Takim mianem trzeba nazwać Briana Clougha. Dwa Puchary Europy, mistrzostwo Anglii, cztery puchary ligowe i kolejne 15 lat gry na najwyższym szczeblu. Zasług Anglika dla Nottingham nie da się opisać w kilku zdaniach, ale dzisiaj nie na tym się skupiamy. Po zakończeniu sezonu na 8. miejscu Forest bez obaw wchodzili w inaugurację nowego tworu, jakim była Premier League. Pomimo pokonania Liverpoolu w pierwszej kolejce, kampania 1992/93 okazała się jednym wielkim rozczarowaniem. Sześć kolejnych spotkań to same porażki. Pomóc miała sprzedaż gwiazd w postaci Teddy’ego Sheringhama i Desa Walkera, ale na nic się to nie zdało. Nottingham przez cały rok praktycznie nie opuściło strefy spadkowej i po rozegraniu ostatniej kolejki skończyło jako czerwona latarnia ligi.

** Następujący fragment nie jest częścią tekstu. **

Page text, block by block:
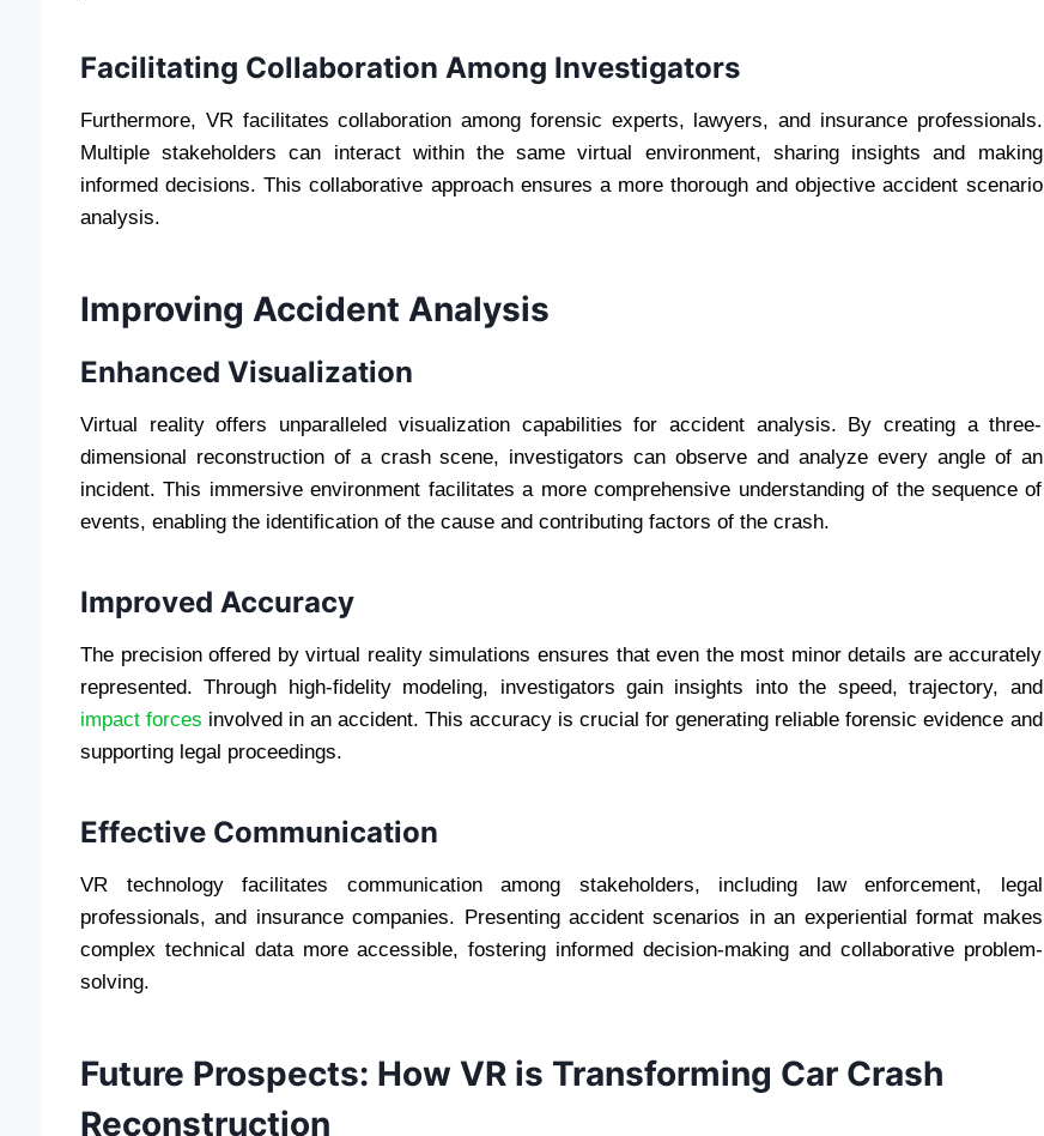
Facilitating Collaboration Among Investigators
Furthermore, VR facilitates collaboration among forensic experts, lawyers, and insurance professionals.
Multiple stakeholders can interact within the same virtual environment, sharing insights and making
informed decisions. This collaborative approach ensures a more thorough and objective accident scenario
analysis.
Improving Accident Analysis
Enhanced Visualization
Virtual reality offers unparalleled visualization capabilities for accident analysis. By creating a three-
dimensional reconstruction of a crash scene, investigators can observe and analyze every angle of an
incident. This immersive environment facilitates a more comprehensive understanding of the sequence of
events, enabling the identification of the cause and contributing factors of the crash.
Improved Accuracy
The precision offered by virtual reality simulations ensures that even the most minor details are accurately
represented. Through high-fidelity modeling, investigators gain insights into the speed, trajectory, and
impact forces involved in an accident. This accuracy is crucial for generating reliable forensic evidence and
supporting legal proceedings.
Effective Communication
VR technology facilitates communication among stakeholders, including law enforcement, legal
professionals, and insurance companies. Presenting accident scenarios in an experiential format makes
complex technical data more accessible, fostering informed decision-making and collaborative problem-
solving.
Future Prospects: How VR is Transforming Car Crash
Reconstruction

Wynikom nie pomogły również konflikty wewnątrz drużyny. Mówiąc dokładniej, konflikt menedżera ze Stuartem Pearcem. Był to też ostatni taniec na ławce trenerskiej Briana Clougha. Śp. reprezentant Anglii miał wcześniej jeszcze jeden niechlubny epizod w Leeds, w którym spędził zaledwie 44 dni na ławce trenerskiej.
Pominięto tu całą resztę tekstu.